Before Anyone Else - Love In All Seasons - Page 19

"I have no idea," I reply. After I was gone, I tried not to look back, kept my eyes fixed forward. But sometimes, the memories hit me like a ton of bricks, and I knew that I couldn’t escape them so easily.

"They thought you were an FBI agent," he explains. "Or a government experiment gone wrong. Everyone’s been wondering for years what happened to you.”

"I know I have some explaining to do," I reply, and I check my watch. "But the reunion starts soon, right?”

He stares at me, and then, to my surprise, he laughs. "Shit, dude, you never did make a lot of sense to me," he remarks. "Starts in forty minutes or so. You really ready for that??”

"I am,” I reply, and I mean it. I didn’t come all this way just to drop out now. She’s here. I can feel it. Taste her in the air. I’m not getting out of here until I’ve had a chance to look her in the eye and tell her how sorry I am.

Jordan sighs, shakes his head.

"All right, you better get cleaned up. You’ll need to look good if you want to try and win Bailey back," he tells me. "But you’re not leaving town until you tell me everything that happened while you were gone, you hear me?”

"Sure," I lie at once. Anything to get me down to that reunion. Because tonight is the night that I am going to see Bailey again. And, after ten years’ wait, I am so damn ready.

3

BAILEY

As soon as I step onto campus once more, memories of my high school years come flooding back into my head.

"Hard to believe we’ve been out of here for a whole decade, huh?” Liv remarks, nudging me as she links her arm through mine.

I nod. "Yeah, hard to believe," I echo. The annual Sweetheart Dance for students was held here earlier this evening, and now it’s time for the Sweetheart Reunion.

I look around and try to remind myself that yes, I really am here, and yes, this really is happening.

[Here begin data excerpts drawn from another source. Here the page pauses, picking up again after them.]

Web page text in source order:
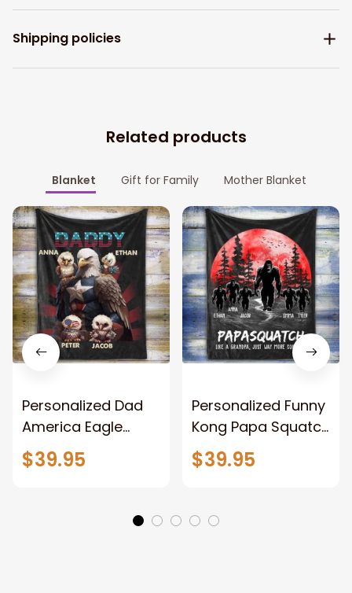
Shipping policies
Related products
Blanket Gift for Family Mother Blanket
Personalized Dad
America Eagle
Patriotic Blanket
Gift for Dad, Daddy
$39.95
Personalized Funny
Kong Papa Squatch
Throw Blanket,
Personalized
Blanket for Dad,
Grandpa
$39.95
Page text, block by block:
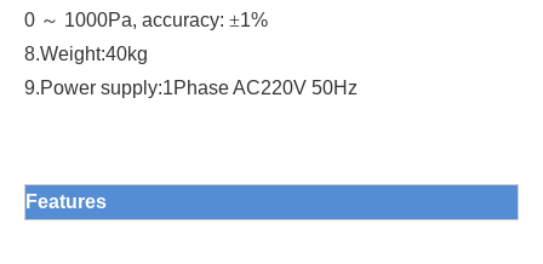
0 ～ 1000Pa, accuracy: ±1%
8.Weight:40kg
9.Power supply:1Phase AC220V 50Hz
Features
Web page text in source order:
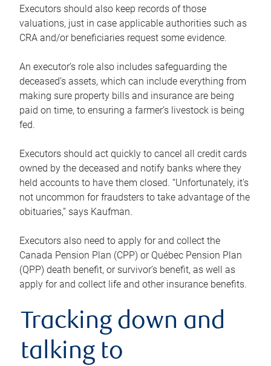
Executors should also keep records of those
valuations, just in case applicable authorities such as
CRA and/or beneficiaries request some evidence.
An executor’s role also includes safeguarding the
deceased’s assets, which can include everything from
making sure property bills and insurance are being
paid on time, to ensuring a farmer’s livestock is being
fed.
Executors should act quickly to cancel all credit cards
owned by the deceased and notify banks where they
held accounts to have them closed. “Unfortunately, it’s
not uncommon for fraudsters to take advantage of the
obituaries,” says Kaufman.
Executors also need to apply for and collect the
Canada Pension Plan (CPP) or Québec Pension Plan
(QPP) death benefit, or survivor’s benefit, as well as
apply for and collect life and other insurance benefits.
Tracking down and
talking to
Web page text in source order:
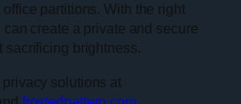
partitions. With the right
create a private and secure
sacrificing brightness.
solutions at
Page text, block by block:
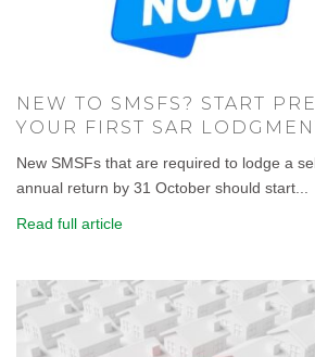
NEW TO SMSFS? START
YOUR FIRST SAR
New SMSFs that are required to lodge a
annual return by 31 October should start...
Read full article
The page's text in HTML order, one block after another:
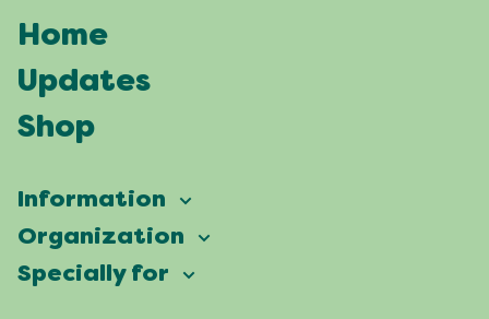
Home
Updates
Shop
Information
Vierdaagsefeesten
Frequently asked questions
Organization
Our ambition
Specially for
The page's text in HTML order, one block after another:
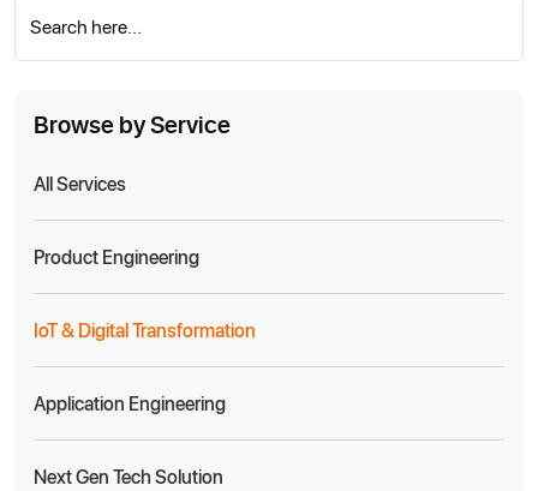
Search here...
Browse by Service
All Services
Product Engineering
IoT & Digital Transformation
Application Engineering
Next Gen Tech Solution
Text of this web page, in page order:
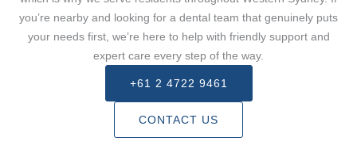
you’re nearby and looking for a dental team that genuinely puts
your needs first, we’re here to help with friendly support and
expert care every step of the way.
+61 2 4722 9461
CONTACT US
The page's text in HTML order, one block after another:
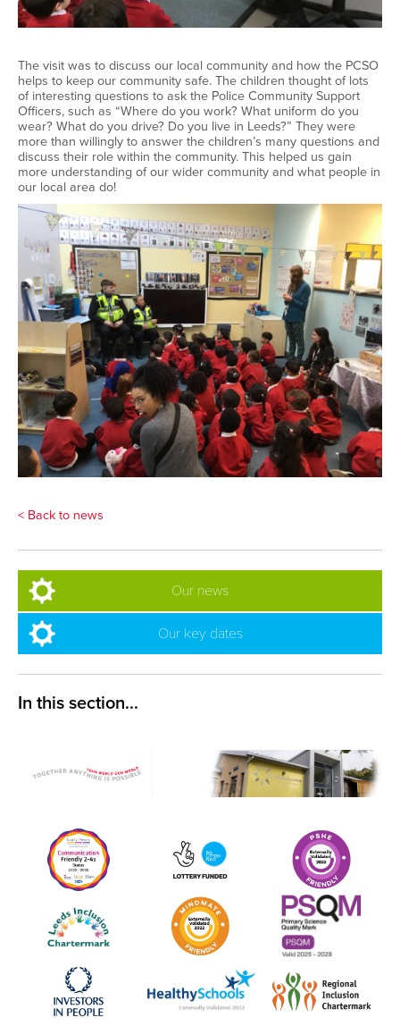
The visit was to discuss our local community and how the PCSO
helps to keep our community safe. The children thought of lots
of interesting questions to ask the Police Community Support
Officers, such as “Where do you work? What uniform do you
wear? What do you drive? Do you live in Leeds?” They were
more than willingly to answer the children’s many questions and
discuss their role within the community. This helped us gain
more understanding of our wider community and what people in
our local area do!
< Back to news
Our news
Our key dates
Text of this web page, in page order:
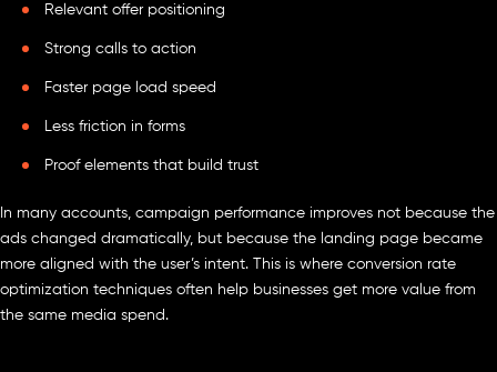
Relevant offer positioning
Strong calls to action
Faster page load speed
Less friction in forms
Proof elements that build trust
In many accounts, campaign performance improves not because the
ads changed dramatically, but because the landing page became
more aligned with the user’s intent. This is where conversion rate
optimization techniques often help businesses get more value from
the same media spend.
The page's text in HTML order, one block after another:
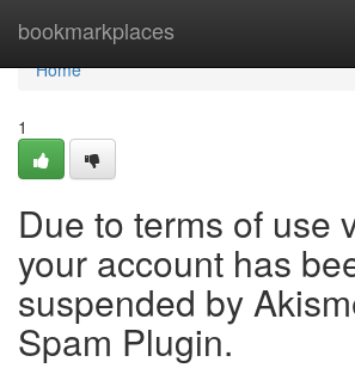
bookmarkplaces
Home
Home
1
Due to terms of use
your account has
suspended by
Spam Plugin.
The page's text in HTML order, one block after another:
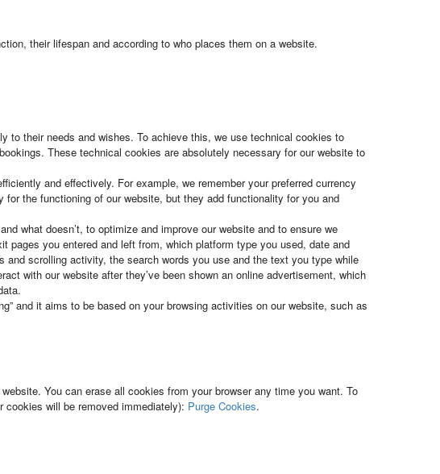
their lifespan and according to who places them on a website.
to their needs and wishes. To achieve this, we use technical cookies to
These technical cookies are absolutely necessary for our website to
and effectively. For example, we remember your preferred currency
the functioning of our website, but they add functionality for you and
what doesn’t, to optimize and improve our website and to ensure we
pages you entered and left from, which platform type you used, date and
scrolling activity, the search words you use and the text you type while
with our website after they’ve been shown an online advertisement, which
and it aims to be based on your browsing activities on our website, such as
You can erase all cookies from your browser any time you want. To
will be removed immediately): Purge Cookies.
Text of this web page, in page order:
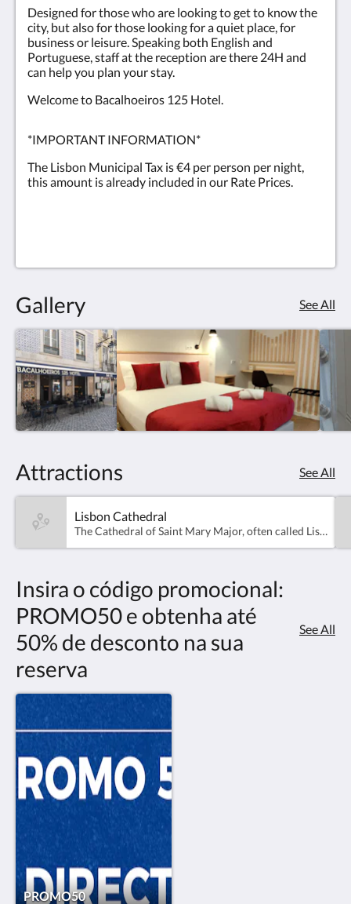
Designed for those who are looking to get to know the
city, but also for those looking for a quiet place, for
business or leisure. Speaking both English and
Portuguese, staff at the reception are there 24H and
can help you plan your stay.
Welcome to Bacalhoeiros 125 Hotel.
*IMPORTANT INFORMATION*
The Lisbon Municipal Tax is €4 per person per night,
this amount is already included in our Rate Prices.
Gallery See All
Attractions See All
Lisbon Cathedral
The Cathedral of Saint Mary Major, often called Lisbon Cathedral or simply the Sé, is a Roman Catholic cathedral located in Lisbon, Portugal. It is the oldest church in the city, built in 1147
Insira o código promocional:
PROMO50 e obtenha até
50% de desconto na sua
reserva
See All
PROMO50

Over there, by the fountain in front of the main entrance – that's where I met Baxter for the first time. Is it strange that I can remember it so vividly all these years later? Some people would probably think that it is.

The first time that I laid eyes on him, it was like a switch had flipped in my head. I knew everyone in Sweetheart back then, and yet, somehow, I had never met him before. Being the curious little thing that I was, I strode straight up to him, cocked my head to the side, and spoke.

"Who are you?”

He glanced over at me. He was leaning on the edge of the fountain, looking around, taking everyone in. He was tall, a good six feet, with bright blue eyes and messy dark hair that looked a little overgrown. He grinned at me.

"Who’s asking?”

"I am," I replied. "So? Who are you?”

"I’m Baxter," he told me. "I’m new here."

"I’m Bailey," I replied, sticking my hand out to greet him. "I’m not."

He laughed, eyed me for a moment. Even back then, I could feel something bubbling between us. I didn’t have the words for it yet, but I soon would.

The week that he got onto the football team, he asked me to come out with him after his first game. I agreed at once. I went to the stadium and cheered him on until my voice was hoarse, and he drove me in his beat-up old car out of town to a small diner where we shared milkshakes and fries like we were in the movies.

He had moved here to live with his aunt and uncle, he told me – didn't explain what had driven him here in the first place, but frankly, I was crushing way too hard to think about that. He held my hand under the table, and, when he led me back out to his car, he kissed me for the first time.

That kiss had imprinted itself on my memory like a brand, the pressure of his lips on mine, of his hands on my waist, pulling me close, making sure that I knew how much he wanted me. I had to catch my breath when he pulled back, and he leaned his forehead against mine for a moment, closed his eyes, as though he was sealing this moment in his memory for good. I knew how he felt. It was everything that I needed it to be. And way more than that, too.

From there, we’d hold hands in school and hang out together every chance that we got. And I fell in love with him. So hard and so fast that I couldn’t control it. I loved him like crazy and he made me feel so loved in return.